PostHeaderIcon Microsoft Outlines Windows Phone 7 Development Details






Microsoft is slowly (slooooowly) making its way back into the mobile phone arena with the impending Windows Phone 7 initiative. It's seriously like the guy who waits until 10:59:59 to check out of a hotel. Apple, Google, and even Palm are halfway to Albuquerque and Microsoft hasn't even showered yet.

But Microsoft's got a relatively fast car as far as application development goes, so it may be able to close the gap a little bit with the new SDK it released today at the MIX10 conference in Las Vegas.

Realizing that a phone's only as good as its applications nowadays, Microsoft is trying to woo developers into whipping up software for Windows Phone 7 “by combining Silverlight features for rich application development and the XNA Framework for games.” However, the company's charging $99 per year for inclusion in the program, $99 per application submitted (even if it's a free app), and $99 to resubmit apps that don't get accepted the first time around. That's going to leave a bad taste in plenty of people's mouths.

Devs will be able to leverage a phone's accelerometer, location-based services, push notifications, hardware-accelerated video and digital rights management, multitouch, and camera/microphone support.
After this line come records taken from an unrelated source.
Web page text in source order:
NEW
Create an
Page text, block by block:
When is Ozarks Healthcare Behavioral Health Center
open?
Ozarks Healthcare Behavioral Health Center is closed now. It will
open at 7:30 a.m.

So nothing really groundbreaking compared to competing platforms but it's a good start.

The software development kit will include trial versions of Microsoft Visual Studio 2010 Express for Windows Phone, Windows Phone 7 Series add-in for Visual Studio 2010, XNA Game Studio 4.0, a Windows Phone 7 Series emulator, and Expression Blend for Windows Phone Community Technology Preview.

Microsoft is thinking beyond just the mobile phone for this application platform, promising that it's “designed to support the three screens and the cloud world that consumers live in.” Fancy talk for storing the apps in the cloud and making them accessible on your computer, your mobile devices (phone and Zune) and on Xbox Live.


Applications will be saved to users' Live.com accounts and, therefore, can be re-downloaded in the case of data loss. Apps will only be available through Windows Marketplace, which in the long run is probably a good idea since it'll keep everything in one place and make it easy to find.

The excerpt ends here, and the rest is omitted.